_Aim of the task_.
From the entries below, please output exactly the lines starting at the one containing "Je nach Wunschschärfe" and ending at the one containing "ab CHF 8.55", both included.

_Data under study_.
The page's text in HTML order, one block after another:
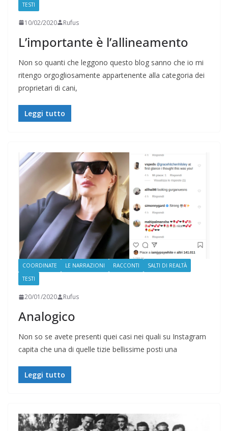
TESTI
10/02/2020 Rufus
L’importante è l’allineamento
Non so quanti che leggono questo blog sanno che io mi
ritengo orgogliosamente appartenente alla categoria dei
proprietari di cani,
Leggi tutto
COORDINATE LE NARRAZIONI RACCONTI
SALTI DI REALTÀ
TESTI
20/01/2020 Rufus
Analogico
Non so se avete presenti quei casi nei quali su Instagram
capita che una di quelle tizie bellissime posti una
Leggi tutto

---

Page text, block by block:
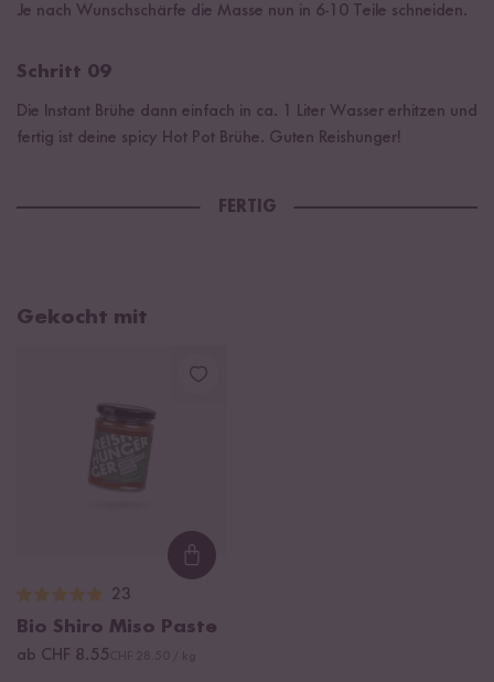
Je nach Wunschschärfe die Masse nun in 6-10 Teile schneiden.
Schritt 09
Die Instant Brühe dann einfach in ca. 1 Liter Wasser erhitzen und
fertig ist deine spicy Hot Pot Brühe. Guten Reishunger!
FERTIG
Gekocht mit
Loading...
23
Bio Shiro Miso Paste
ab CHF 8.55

_Written response_.
Je nach Wunschschärfe die Masse nun in 6-10 Teile schneiden.
Schritt 09
Die Instant Brühe dann einfach in ca. 1 Liter Wasser erhitzen und
fertig ist deine spicy Hot Pot Brühe. Guten Reishunger!
FERTIG
Gekocht mit
Loading...
23
Bio Shiro Miso Paste
ab CHF 8.55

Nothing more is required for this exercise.